個人的には、マネの静物画が好きだった。
有名な絵画(人物)は、特に表情において、アンニュイで、なんだか不安にもなる気持ちだった。でも、実のところ、それが日常の大半であったりする。
私にとって美術史の時系列はぐちゃぐちゃである。流れを掴んだところでそれ自体に面白みはない。でも、絵画自体は時系列で見るものでもなく、目にして魅了されたものが、各々の美術に対する時系列を作っていく。私の趣向でもあるし、その絵にとらわれてしまう自分がいるか否かだ。
しかしながら、魅了されてしまえば画家の作品や背景、時代背景等を辿ろうとすることは、その絵画自体の魅力を自ら増殖させることでもあって、であるから絵画は面白い。それがマネである。
ミシェル・フーコーのまなざし
マネについて、膨大にある論考を辿るよりも、フーコーのストレートな解釈は、気持ちよいくらい分かりやすかった。
ミシェル・フーコー(Mishel Foucault)
1926- 1984年。フランスの哲学者。心理学に関する研究ののち、『古典主義時代における狂気の歴史』を著し、西洋文明における<知>の条件を批判的に検証する「地の考古学」を企てる。1970年代以降、<知>と不可分な権力についての系譜学的研究を行い、晩年は自己と主体性に関する新たな問題系を模索していた。
ミシェル・フーコー『マネの絵画』筑摩書房 2006より抜粋
この書籍は、フーコーの「マネの絵画」という講演(1971年)の録音されたカセットから書き起こされたテクストから構成される。マネの絵画とフーコーのマネの絵画に対する思考を交差させながら考察する、つまり、マネにとらわれたフーコーと、マネとフーコーにとらわれた者の論考であった。
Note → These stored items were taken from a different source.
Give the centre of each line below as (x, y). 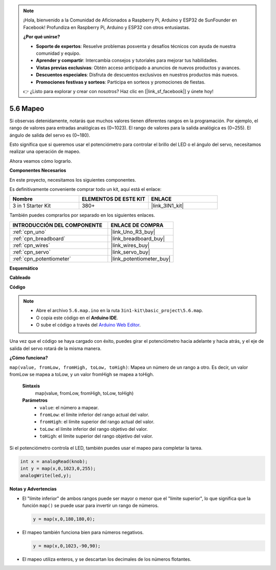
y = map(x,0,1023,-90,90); (67, 546)
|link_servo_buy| (130, 252)
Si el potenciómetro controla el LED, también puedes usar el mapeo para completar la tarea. (106, 448)
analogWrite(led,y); (46, 476)
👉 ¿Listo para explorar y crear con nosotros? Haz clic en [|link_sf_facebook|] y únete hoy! (118, 91)
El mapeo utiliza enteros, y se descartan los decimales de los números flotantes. (107, 559)
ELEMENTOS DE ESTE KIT (114, 199)
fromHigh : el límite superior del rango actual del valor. (97, 422)
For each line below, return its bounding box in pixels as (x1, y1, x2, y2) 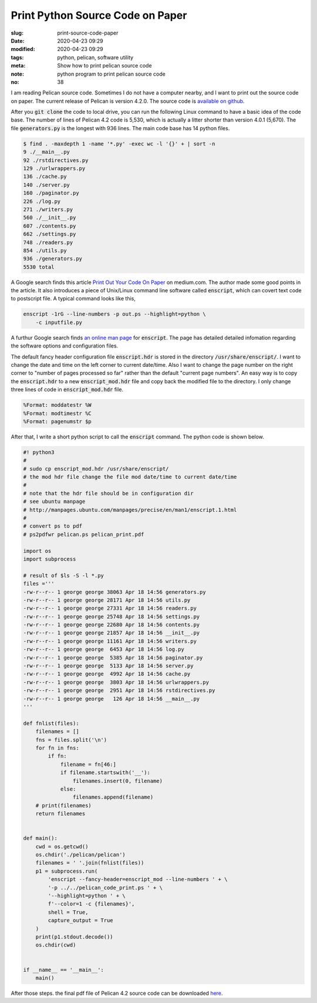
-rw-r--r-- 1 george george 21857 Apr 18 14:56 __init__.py (23, 630, 200, 636)
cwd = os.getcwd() (35, 843, 89, 850)
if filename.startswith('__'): (60, 769, 151, 776)
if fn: (48, 753, 67, 759)
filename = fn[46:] (60, 761, 117, 768)
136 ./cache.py (23, 173, 67, 180)
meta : (11, 62, 26, 69)
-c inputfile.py (35, 319, 82, 326)
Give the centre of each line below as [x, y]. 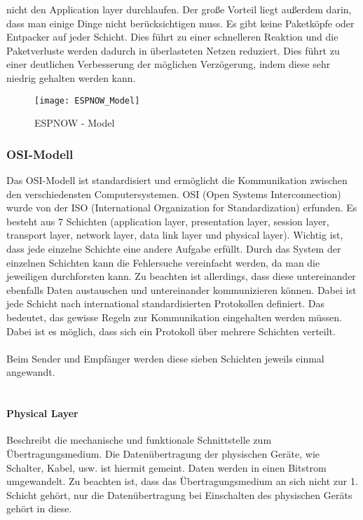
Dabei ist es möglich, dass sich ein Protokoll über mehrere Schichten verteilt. [171, 331]
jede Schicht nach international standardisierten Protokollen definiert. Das [165, 303]
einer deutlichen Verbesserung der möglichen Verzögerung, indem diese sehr [169, 64]
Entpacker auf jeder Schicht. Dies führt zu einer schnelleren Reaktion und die [172, 37]
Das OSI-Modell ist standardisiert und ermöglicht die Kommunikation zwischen [177, 180]
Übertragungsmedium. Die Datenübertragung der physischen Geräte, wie [163, 453]
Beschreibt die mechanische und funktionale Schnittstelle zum [139, 440]
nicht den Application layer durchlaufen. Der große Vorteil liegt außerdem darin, [179, 9]

「絵画において好きなのは、まなざしを向けるように本当に強いられるということです。そうするとそれは、私にとっての休息なのです。それは、私が誰とも闘うことなく楽しんでものを書きうる、稀な主題のひとつです。絵画に対して私は、いかなる戦術的・戦略的関係を持っていないと思います」(中略)「私を魅了し、私の気を完全にひいてしまうのものがあります。たとえばマネです。マネにおいては、すべてが驚きです。」
ミシェル・フーコー『マネの絵画』筑摩書房 2006 マリヴォンヌ・セゾン 序 ⅳ-ⅴ より
たしかにそう、絵画を見ることは私にとっても休息だ。あるいは刺激、あるいは逃避、そして思考の時間でもある。魅了されるこの感覚は、フーコーと同じようにマネの絵画には「強いられる」”まなざし”がある。
マネについて大それたことは語れないが、しかしながら、フーコーのマネの絵画にむける”まなざし”をもとに、それらの絵画を添えて見ることによって、改めて驚きと喜びが見出されていく。
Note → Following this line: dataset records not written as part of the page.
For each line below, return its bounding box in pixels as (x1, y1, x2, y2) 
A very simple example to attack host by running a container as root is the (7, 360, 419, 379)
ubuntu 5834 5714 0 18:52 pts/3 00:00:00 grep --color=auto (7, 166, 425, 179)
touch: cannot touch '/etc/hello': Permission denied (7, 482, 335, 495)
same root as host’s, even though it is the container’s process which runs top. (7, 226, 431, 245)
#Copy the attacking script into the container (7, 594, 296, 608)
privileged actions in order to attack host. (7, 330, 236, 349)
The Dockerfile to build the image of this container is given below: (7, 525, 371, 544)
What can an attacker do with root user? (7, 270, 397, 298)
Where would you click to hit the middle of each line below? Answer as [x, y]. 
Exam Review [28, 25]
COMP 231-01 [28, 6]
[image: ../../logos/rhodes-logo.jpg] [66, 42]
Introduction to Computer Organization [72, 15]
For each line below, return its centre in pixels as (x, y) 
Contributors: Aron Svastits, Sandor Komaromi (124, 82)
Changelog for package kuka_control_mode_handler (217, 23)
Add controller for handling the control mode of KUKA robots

つまりマネは、西洋美術において、少なくともルネサンス以来あるいはクワトロチェント以来、タブロー自体の内部、それが表象するものの内部で、自分が絵を描いているまさにその空間の物質的な性質を用い、またいわば機能させることをあえて行った最初の画家だったのだと思います。(p.4-5)
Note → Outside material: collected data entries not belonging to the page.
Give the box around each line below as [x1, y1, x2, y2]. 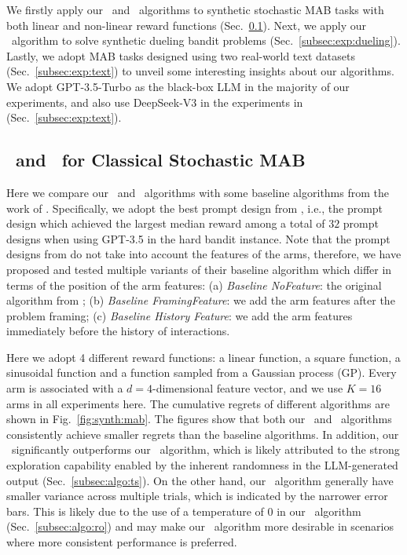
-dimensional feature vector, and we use [152, 380, 343, 396]
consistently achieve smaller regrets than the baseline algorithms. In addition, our [6, 425, 399, 442]
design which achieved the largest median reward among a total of [6, 215, 325, 232]
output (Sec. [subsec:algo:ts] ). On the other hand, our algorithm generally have [6, 472, 394, 488]
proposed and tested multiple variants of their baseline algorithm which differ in [6, 261, 392, 277]
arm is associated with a [6, 380, 123, 396]
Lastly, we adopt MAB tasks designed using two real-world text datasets [6, 47, 355, 64]
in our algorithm [277, 502, 361, 519]

こう言ってよければ、かわし、隠匿、錯覚や言い落としに関する作用[=戯れ]というわけです。(中略)いわば、タブローに表象されているものの内部において、絵画そして絵画の伝統がそれまでかわし、覆い隠すことを使命としていた、キャンヴァスの物質的特性、性質、そして限界を、再び出現させたということなのです。(中略)長方形をなす表面、垂直や水平の主要な軸線、キャンヴァスに対する現実の光による照明、鑑賞者がさまざまな方向からキャンヴァスを眺められる可能性、それらのすべてがマネの絵には含まれています。マネの絵のうちに、それらが再び与えられ、再現されているのです。そしてマネは、<オブジェとしてのタブロー>すなわち物質としてのタブロー、外部からの光が照らし出し、鑑賞者がその前や周辺で向き変えることのできる、色を塗られた<もの>としてタブローを甦らせたのです(あるいは、発明したといってもよいでしょうか)。(p.6)
ミシェル・フーコー『マネの絵画』筑摩書房 2006
エドゥアール・マネの絵画
マネの絵画についての論考は膨大にありすぎるのでひとつひとつ汲み取ることは私にとって現実的でない。そんな中でフーコーの指摘は分かりやすく、タブロー自体とだけ向き合っていて素直に気持ちよかった。マネの攻撃を楽しんでいるようなのだ。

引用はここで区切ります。